By court definition, there’s a difference between support dogs and service dogs. A service animal “does work or performs tasks for the benefit of a person with a disability.” An emotional support animal is “an animal the presence of which ameliorates the effects of a mental or emotional disability.” In other words, a service animal helps someone with a physical disability while a support animal caters to people with less tangible disabilities.

Bobge falls in the latter category. After suffering losses in her family, coupled with the usual gamut of teenage angst, Bobge started to slip. She had trouble graduating from high school and even disappeared, as she describes it, from home for about three months. She said it was Koda who pushed her to move back home. The dog placed his head in her lap and she realized she had to go back.
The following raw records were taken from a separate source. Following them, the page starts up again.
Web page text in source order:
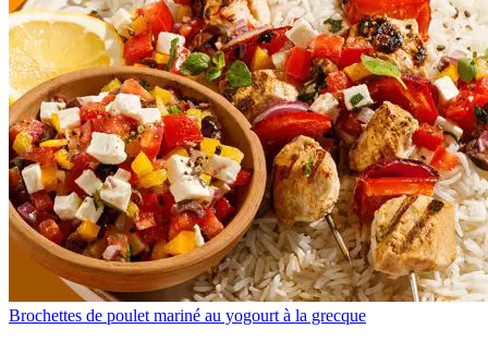
Brochettes de poulet mariné au yogourt à la grecque
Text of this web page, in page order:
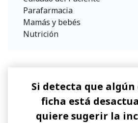
Parafarmacia
Mamás y bebés
Nutrición
Si detecta que
ficha está
quiere sugerir la
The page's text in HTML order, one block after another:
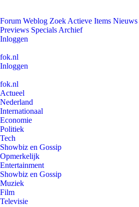
Forum Weblog Zoek Actieve Items Nieuws
Previews Specials Archief
Inloggen
fok.nl
Inloggen
fok.nl
Actueel
Nederland
Internationaal
Economie
Politiek
Tech
Showbiz en Gossip
Opmerkelijk
Entertainment
Showbiz en Gossip
Muziek
Film
Televisie
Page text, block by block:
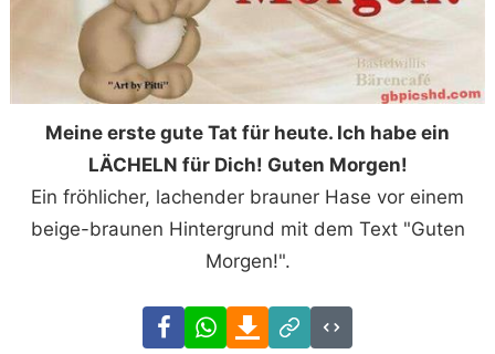
Meine erste gute Tat für heute. Ich habe ein
LÄCHELN für Dich! Guten Morgen!
Ein fröhlicher, lachender brauner Hase vor einem
beige-braunen Hintergrund mit dem Text "Guten
Morgen!".
FacebookWhatsAppDownload
Link
Code
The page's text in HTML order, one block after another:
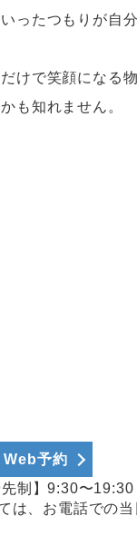
ったつもりが自
けで笑顔になる物
も知れません。
Web予約
先制】9:30〜19:30
は、お電話での
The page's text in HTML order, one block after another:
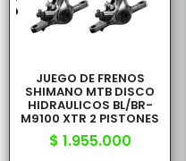
JUEGO DE FRENOS
SHIMANO MTB DISCO
HIDRAULICOS BL/BR-
M9100 XTR 2 PISTONES
$ 1.955.000
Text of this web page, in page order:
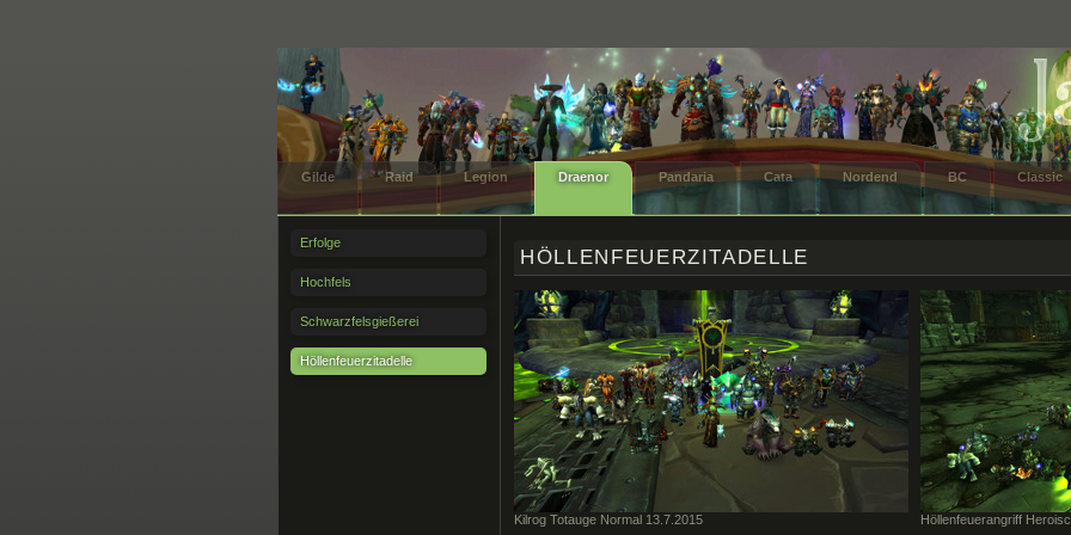
Gilde Raid Legion Draenor Pandaria Cata Nordend BC Classic
Erfolge
Hochfels
Schwarzfelsgießerei
Höllenfeuerzitadelle
HÖLLENFEUERZITADELLE
Kilrog Totauge Normal 13.7.2015 Höllenfeuerangriff
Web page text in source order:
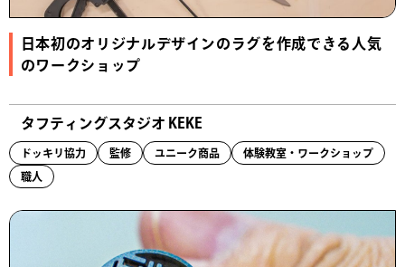
日本初のオリジナルデザインのラグを作成できる人気
のワークショップ
タフティングスタジオ KEKE
ドッキリ協力 監修 ユニーク商品 体験教室・ワークショップ
職人
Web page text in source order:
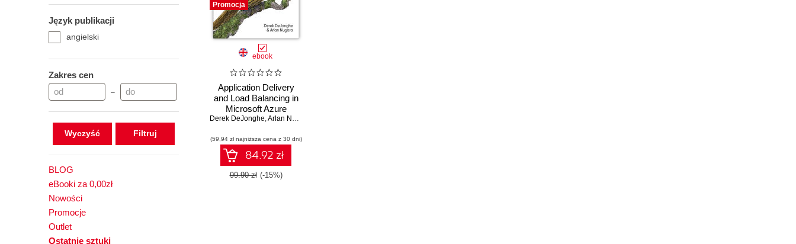
Język publikacji
angielski
Zakres cen
–
Wyczyść
BLOG
eBooki za 0,00zł
Nowości
Promocje
Outlet
Ostatnie sztuki
Promocja
ebook
Application Delivery
and Load Balancing in
Microsoft Azure
Derek DeJonghe,Arlan Nugara
(59,94 zł najniższa cena z 30 dni)
84.92 zł
99.90 zł (-15%)
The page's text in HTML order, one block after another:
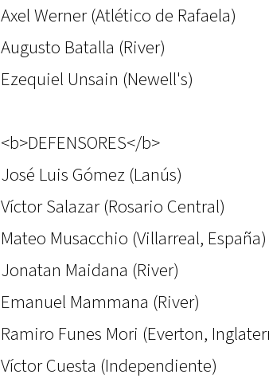
Axel Werner (Atlético de Rafaela)
Augusto Batalla (River)
Ezequiel Unsain (Newell's)
<b>DEFENSORES</b>
José Luis Gómez (Lanús)
Víctor Salazar (Rosario Central)
Mateo Musacchio (Villarreal, España)
Jonatan Maidana (River)
Emanuel Mammana (River)
Ramiro Funes Mori (Everton,
Víctor Cuesta (Independiente)
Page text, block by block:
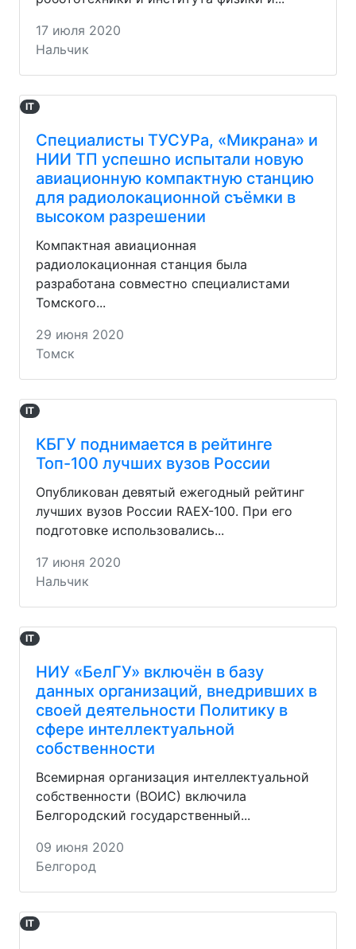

Having Koda around relaxes her, she said. His presence helps her remember daily routines she often forgets. Despite a learning disability her grades improved, she said, and she is more social.
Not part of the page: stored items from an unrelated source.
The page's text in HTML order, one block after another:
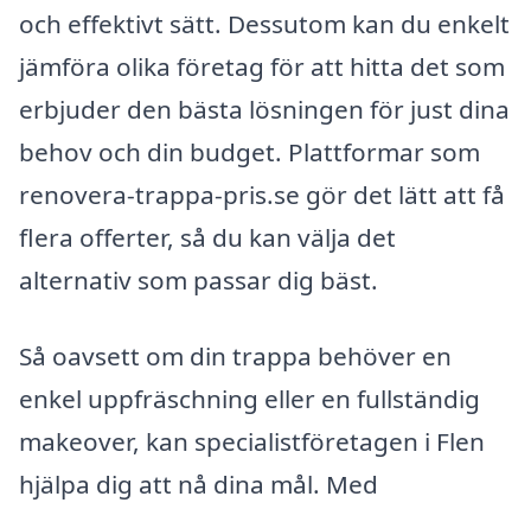
och effektivt sätt. Dessutom kan du enkelt
jämföra olika företag för att hitta det som
erbjuder den bästa lösningen för just dina
behov och din budget. Plattformar som
renovera-trappa-pris.se gör det lätt att få
flera offerter, så du kan välja det
alternativ som passar dig bäst.
Så oavsett om din trappa behöver en
enkel uppfräschning eller en fullständig
makeover, kan specialistföretagen i Flen
hjälpa dig att nå dina mål. Med
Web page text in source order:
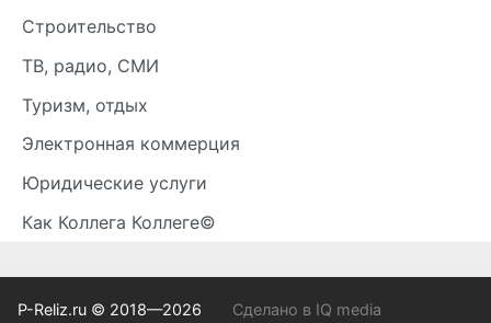
Строительство
ТВ, радио, СМИ
Туризм, отдых
Электронная коммерция
Юридические услуги
Как Коллега Коллеге©
P-Reliz.ru © 2018—2026 Сделано в IQ media
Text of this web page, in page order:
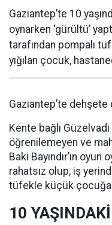
Gaziantep’te 10
oynarken ‘gürültü’
tarafından pompalı
yığılan çocuk,
Gaziantep’te dehşete
Kente bağlı
öğrenilemeyen ve
Baki Bayındır’ın oyun
rahatsız olup, iş
tüfekle küçük çocuğa
10
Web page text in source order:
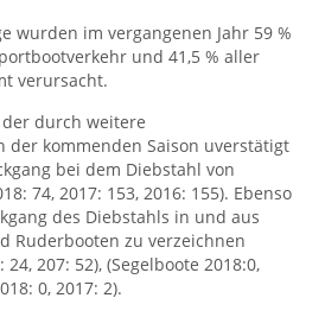
wurden im vergangenen Jahr 59 %
und 41,5 % aller
verursacht.
durch weitere
der kommenden Saison uverstätigt
bei dem Diebstahl von
74, 2017: 153, 2016: 155). Ebenso
des Diebstahls in und aus
Ruderbooten zu verzeichnen
207: 52), (Segelboote 2018:0,
0, 2017: 2).

“Once I got Koda, he helped me get through everything—all the hardships—and just power through it,” she said as Koda sat in his usual position, perched in her lap, as she sat in the grass.

Koda has gone through the early stages of service-dog training. He wears the same sort of red vest as do more traditional service dogs, and he is about to enter a more rigorous program.

But support dogs and other support animals do not have to be formally trained. Patrick Schwab is a Doctor of Education with the Cuesta College Disabled Students Programs & Services. He estimated there are about six people wandering the campus with emotional support dogs, in addition to those with other service dogs.

In fact, the rules for all assistance animals are decidedly nonrestrictive. Although Koda was introduced to Cuesta with a doctor’s note and county-issued license, those weren’t requirements.

“Kind of as it sits now with our regulations with ADA, we don’t have a way to say that’s a good [animal] and that’s an inappropriate one,” Schwab said.

The Americans with Disabilities Act essentially prevents anyone from questioning whether someone really needs an assistance animal, said Eric Anderson of SLO County Animal Services. Although his office uses some discretion before issuing a state-approved assistance tag, nearly anyone willing to sign an affidavit can be approved.

“There really is very little in the way of formal requirements on this,” Anderson said.

The system is undoubtedly susceptible to abuse. Bobge said there are even websites that supply the red assistance-dog vests.

But the rules could change. Recent chatter in Washington, D.C., has led some to believe the ADA standards may become more stringent. According to a disability-focused newsletter Schwab provided, there nearly was a change in the definition of assistance animals. That new language came from an early interpretation of the ADA Amendment Act of 2008, but has been delayed, and possibly derailed, under the Obama Administration.

For his part, Schwab said he believed the proposed rules would be overly restrictive. And Bobge worried they could make it harder for people without an easily identifiable condition to obtain a support animal. Currently a doctor’s note is helpful in getting county approval, but a note is not mandatory.

Support animals do help, according to Dr. Terri Quinn, a SLO-based private practice psychologist. Quinn said she has recommended support animals, usually dogs, to several of her patients. Generally, support animals are best suited for people with severe anxiety, depression, or agoraphobia, she said. Animals can simply help some people go outside, she said. “They wouldn’t function nearly as well without it.”

For people with support animals, the biggest challenge tends to be perceptions, Bobge said. It’s hard to look at Bobge and argue she needs Koda’s constant companionship. She seems well adjusted, but that’s the point, she said. “I’m not able to live a normal life unless I have my dog with me.”